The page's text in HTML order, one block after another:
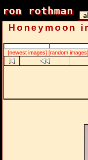
ron rothman
ron rothman
Honeymoon
[newest images] [random images]
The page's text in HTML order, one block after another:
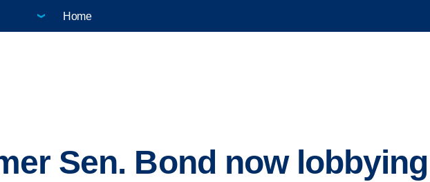
Home
Sen. Bond now
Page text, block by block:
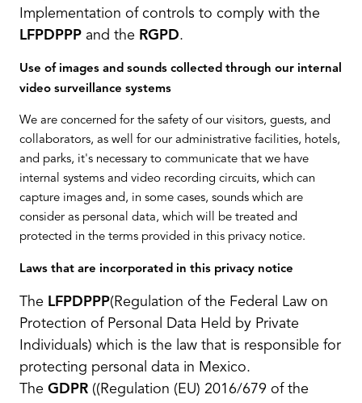
Implementation of controls to comply with the
LFPDPPP and the RGPD.
Use of images and sounds collected through our internal
video surveillance systems
We are concerned for the safety of our visitors, guests, and
collaborators, as well for our administrative facilities, hotels,
and parks, it's necessary to communicate that we have
internal systems and video recording circuits, which can
capture images and, in some cases, sounds which are
consider as personal data, which will be treated and
protected in the terms provided in this privacy notice.
Laws that are incorporated in this privacy notice
The LFPDPPP(Regulation of the Federal Law on
Protection of Personal Data Held by Private
Individuals) which is the law that is responsible for
protecting personal data in Mexico.
The GDPR ((Regulation (EU) 2016/679 of the
• • • • •
ACTION ITEM —
If an entry holds a picture, leave the picture out and repeat the rest exactly.

TASK OUTPUT —
The page's text in HTML order, one block after another:
ron rothman
ron rothman
Honeymoon
[newest images] [random images]
The page's text in HTML order, one block after another:
Home
Sen. Bond now
Page text, block by block:
Implementation of controls to comply with the
LFPDPPP and the RGPD.
Use of images and sounds collected through our internal
video surveillance systems
We are concerned for the safety of our visitors, guests, and
collaborators, as well for our administrative facilities, hotels,
and parks, it's necessary to communicate that we have
internal systems and video recording circuits, which can
capture images and, in some cases, sounds which are
consider as personal data, which will be treated and
protected in the terms provided in this privacy notice.
Laws that are incorporated in this privacy notice
The LFPDPPP(Regulation of the Federal Law on
Protection of Personal Data Held by Private
Individuals) which is the law that is responsible for
protecting personal data in Mexico.
The GDPR ((Regulation (EU) 2016/679 of the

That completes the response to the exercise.